On that point, we are in complete agreement.


Technical notes

  1. The ICD codes included in the Ministry of Health violent death count are: W32, W33, W34, X85–Y09, Y10–Y34, Y35–Y36, Y89. Descriptions of each category are available here. Note that the violent death rate is conceptually distinct from the homicide rate; the former includes, for example, accidental firearm deaths (e.g., from stray bullets), while the latter does not. Thus, the numbers in this article should not be compared to homicide rates from other countries. Our violent death count does not include suicides or motor vehicle deaths.
  2. The Caracas Chronicles estimate was created simply by regressing the Ministry of Health violent death rate on the CICPC cases rate (i.e., number of cases per 100,000 population) and then taking the predicted value. We included all homicide cases, violent deaths of unknown intent cases, and police violence cases.
  3. To calculate the 95% “confidence interval,” we used the forecast standard error rather than the prediction standard error. See Section 11.3.5 here; we used what this text calls a “prediction interval.”

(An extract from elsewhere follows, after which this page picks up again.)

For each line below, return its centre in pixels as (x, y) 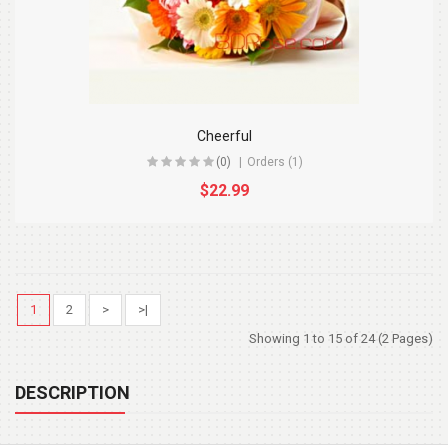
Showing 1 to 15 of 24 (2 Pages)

  4. A note about the formula that OVV uses to calculate the violent death rate. The text of the article states that OVV uses the formula: 1*(Homicide Cases) + 0.6*(Police Violence Cases) + 0.95*(Violent-Death-Unknown-Intent Cases). In fact, this was the formula that OVV intended to apply; in practice, a spreadsheet error meant that they actually used the formula 1*(Homicide Cases) + 0.95*(Police Violence Cases) + 0.6*(Violent-Death-Unknown-Intent Cases), inadvertently inverting the weights on police violence cases and violent-death-of-unknown-intent cases. In our article, we used the formula that OVV actually used (that is, with weights inverted) rather than the corrected formula. In recent years, the number of police violence cases and unknown-intent cases have been similar enough that the correction changes OVV’s estimate only slightly (making it 91.5 instead of 89.8 per 100,000).
  5. The text states that the mistaken use of Ramírez’s 2013 number accounts for most of the difference between OVV’s estimate and ours. Two other factors contribute.
    1. First, as explained in their press release, OVV modeled the homicide cases time series using an Arima(0,1,0) model and then used that model to create projections for 2014 and 2015. The software they use, SPSS, has two different commands for producing the projection; strangely, these two commands produce different output, and the one OVV used makes projections about 10% higher than the other command (in this specific case, for the year 2015). The other command (which produces the lower projection for 2015) matches the output from analogous commands in Stata.
    2. Second, recall that CICPC’s own count of violent deaths, based on their data, put the 2015 violent death rate at 73.5 per 100,000—higher than our estimate of 68.7. This suggests that, OVV’s methods aside, CICPC’s count of violent deaths is higher than that of the Ministry of Health. (This kind of discrepancy is not uncommon.)
  6. The text also notes that OVV’s violent death rate estimates follow a different trend than the CICPC data even before 2013: specifically, in 2010 and 2011. This is simply because OVV was using an older version of the CICPC data for those years (the same older version that has been published in PROVEA reports); if OVV had had access to the revised data, the trends would match for 2010 and 2011.